The third point I want to make is a related point. Thanks in large measure to the chaotic, incoherent and grossly ill-disciplined style of government perpetrated by the Rudd-Gillard-Rudd government, there is a very serious budgetary problem faced by the federal government on behalf of the Australian nation at this point. Any policy measure needs to be assessed against the backdrop of the urgent imperative to get the budget back on track. We are facing a situation in which the previous government racked up cumulative deficits of over $200 billion. We are on track to a gross debt of $667 billion if no corrective action is taken. The previous government left, over the forward estimates, $123 billion of planned cumulative deficits; therefore there is a measure of urgency as we consider various policy issues before this government. Are there opportunities to secure savings which can be put towards this critical imperative of getting back on track towards a sustainable fiscal position and, in due course, to a surplus?

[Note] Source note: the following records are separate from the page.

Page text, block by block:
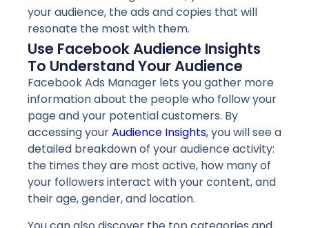
your audience, the ads and copies that will
resonate the most with them.
Use Facebook Audience Insights
To Understand Your Audience
Facebook Ads Manager lets you gather more
information about the people who follow your
page and your potential customers. By
accessing yourAudience Insights, you will see a
detailed breakdown of your audience activity:
the times they are most active, how many of
your followers interact with your content, and
their age, gender, and location.

That is the backdrop against which we need to continue to examine the question of whether the existing structure of the Australian Renewable Energy Agency can be justified or whether it makes sense to rationalise this agency—to merge it back into the Department of Industry—and also to assess the question of whether the current, unallocated expenditures ought to be allocated or whether it makes sense to pause and seize the opportunity to secure some savings.

The facts are that what the government proposes to do is maintain the existing portfolio of projects that the Australian Renewable Energy Agency has underway, but not proceed with uncommitted expenditure. By doing that, some $1.3 billion can be recovered and will contribute towards the very substantial savings task faced by the present government as a result of the incoherent, grossly ill-disciplined and fundamentally incompetent budgetary management that regrettably characterised the previous government.

I emphasise the point that, notwithstanding these measures, there remains some $1 billion in existing projects committed by this agency, so there is a continuing substantial ongoing forward program of activity when it comes to renewable energy projects. But at the same time this government is making the responsible decision to abolish the Australian Renewable Energy Agency as a stand-alone and separate agency; to merge it back into the department of industry; to capture the administrative savings that result; and, equally importantly, to remove the uncommitted expenditure and put that towards the compellingly important task of getting the budget balanced.